MATERIAL TO PROCESS:
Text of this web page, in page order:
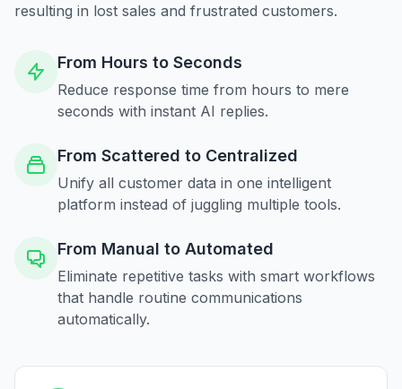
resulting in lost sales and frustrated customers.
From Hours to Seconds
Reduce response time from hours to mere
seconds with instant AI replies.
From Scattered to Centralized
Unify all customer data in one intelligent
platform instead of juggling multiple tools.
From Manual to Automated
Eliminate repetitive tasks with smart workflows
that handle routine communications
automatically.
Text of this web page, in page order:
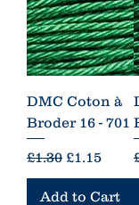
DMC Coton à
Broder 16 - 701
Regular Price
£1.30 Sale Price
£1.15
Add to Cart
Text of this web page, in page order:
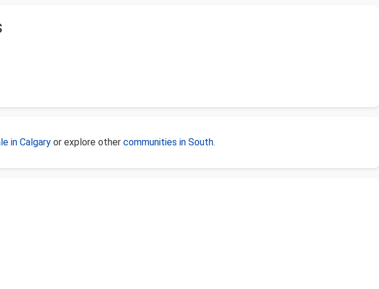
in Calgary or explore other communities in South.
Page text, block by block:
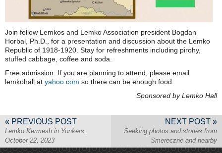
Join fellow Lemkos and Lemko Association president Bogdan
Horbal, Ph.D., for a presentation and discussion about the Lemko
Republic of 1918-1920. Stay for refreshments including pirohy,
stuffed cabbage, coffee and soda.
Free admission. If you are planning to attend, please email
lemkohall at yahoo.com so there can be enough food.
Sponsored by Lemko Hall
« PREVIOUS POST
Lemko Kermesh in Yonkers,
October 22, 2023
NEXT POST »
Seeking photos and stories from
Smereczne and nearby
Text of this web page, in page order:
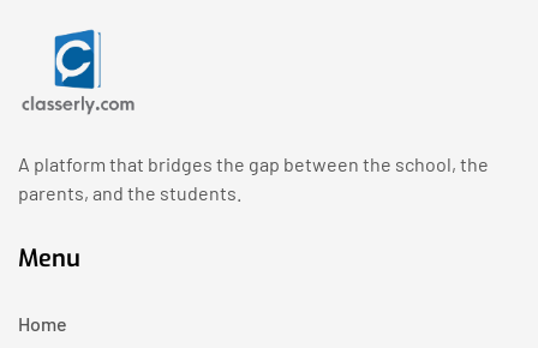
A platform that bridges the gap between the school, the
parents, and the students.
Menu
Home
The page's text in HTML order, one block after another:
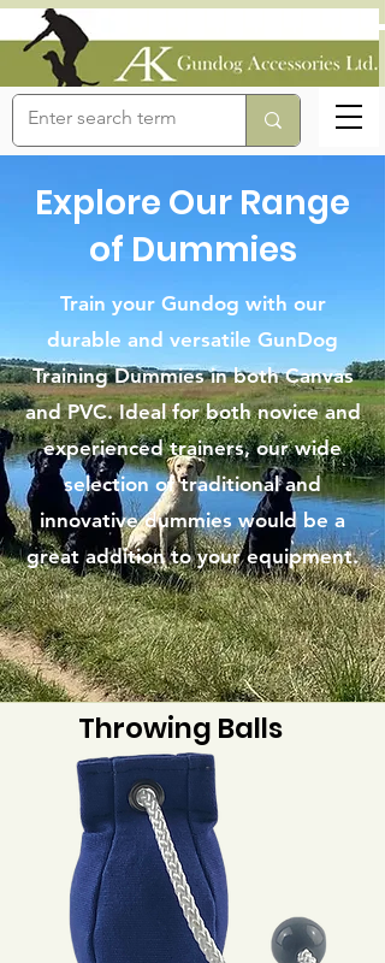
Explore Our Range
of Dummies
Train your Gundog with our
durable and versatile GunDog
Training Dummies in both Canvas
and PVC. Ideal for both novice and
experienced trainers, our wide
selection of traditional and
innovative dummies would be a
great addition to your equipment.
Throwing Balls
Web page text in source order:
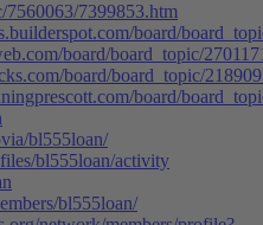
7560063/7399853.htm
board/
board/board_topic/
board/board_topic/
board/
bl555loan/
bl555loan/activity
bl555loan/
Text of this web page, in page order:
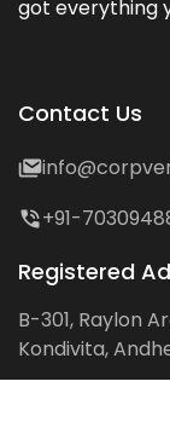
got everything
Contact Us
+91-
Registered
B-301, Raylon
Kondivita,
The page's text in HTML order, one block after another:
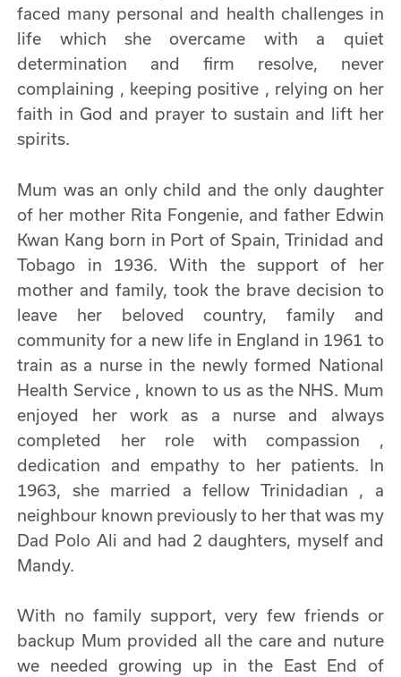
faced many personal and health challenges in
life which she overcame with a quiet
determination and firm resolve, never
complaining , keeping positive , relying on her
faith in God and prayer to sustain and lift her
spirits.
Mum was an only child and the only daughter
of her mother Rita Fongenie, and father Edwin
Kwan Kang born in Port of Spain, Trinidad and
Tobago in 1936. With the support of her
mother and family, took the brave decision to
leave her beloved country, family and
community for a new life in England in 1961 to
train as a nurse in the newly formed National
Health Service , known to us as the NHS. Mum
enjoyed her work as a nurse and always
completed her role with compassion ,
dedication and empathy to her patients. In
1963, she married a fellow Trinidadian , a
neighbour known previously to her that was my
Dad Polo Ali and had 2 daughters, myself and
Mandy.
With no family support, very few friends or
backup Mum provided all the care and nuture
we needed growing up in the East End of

ASSIGNMENT:
Type the entries above out again exactly, with no pictures.

FINAL ANSWER:
Text of this web page, in page order:
resulting in lost sales and frustrated customers.
From Hours to Seconds
Reduce response time from hours to mere
seconds with instant AI replies.
From Scattered to Centralized
Unify all customer data in one intelligent
platform instead of juggling multiple tools.
From Manual to Automated
Eliminate repetitive tasks with smart workflows
that handle routine communications
automatically.
Text of this web page, in page order:
DMC Coton à
Broder 16 - 701
Regular Price
£1.30 Sale Price
£1.15
Add to Cart
Text of this web page, in page order:
in Calgary or explore other communities in South.
Page text, block by block:
Join fellow Lemkos and Lemko Association president Bogdan
Horbal, Ph.D., for a presentation and discussion about the Lemko
Republic of 1918-1920. Stay for refreshments including pirohy,
stuffed cabbage, coffee and soda.
Free admission. If you are planning to attend, please email
lemkohall at yahoo.com so there can be enough food.
Sponsored by Lemko Hall
« PREVIOUS POST
Lemko Kermesh in Yonkers,
October 22, 2023
NEXT POST »
Seeking photos and stories from
Smereczne and nearby
Text of this web page, in page order:
A platform that bridges the gap between the school, the
parents, and the students.
Menu
Home
The page's text in HTML order, one block after another:
Explore Our Range
of Dummies
Train your Gundog with our
durable and versatile GunDog
Training Dummies in both Canvas
and PVC. Ideal for both novice and
experienced trainers, our wide
selection of traditional and
innovative dummies would be a
great addition to your equipment.
Throwing Balls
Web page text in source order:
7560063/7399853.htm
board/
board/board_topic/
board/board_topic/
board/
bl555loan/
bl555loan/activity
bl555loan/
Text of this web page, in page order:
got everything
Contact Us
+91-
Registered
B-301, Raylon
Kondivita,
The page's text in HTML order, one block after another:
faced many personal and health challenges in
life which she overcame with a quiet
determination and firm resolve, never
complaining , keeping positive , relying on her
faith in God and prayer to sustain and lift her
spirits.
Mum was an only child and the only daughter
of her mother Rita Fongenie, and father Edwin
Kwan Kang born in Port of Spain, Trinidad and
Tobago in 1936. With the support of her
mother and family, took the brave decision to
leave her beloved country, family and
community for a new life in England in 1961 to
train as a nurse in the newly formed National
Health Service , known to us as the NHS. Mum
enjoyed her work as a nurse and always
completed her role with compassion ,
dedication and empathy to her patients. In
1963, she married a fellow Trinidadian , a
neighbour known previously to her that was my
Dad Polo Ali and had 2 daughters, myself and
Mandy.
With no family support, very few friends or
backup Mum provided all the care and nuture
we needed growing up in the East End of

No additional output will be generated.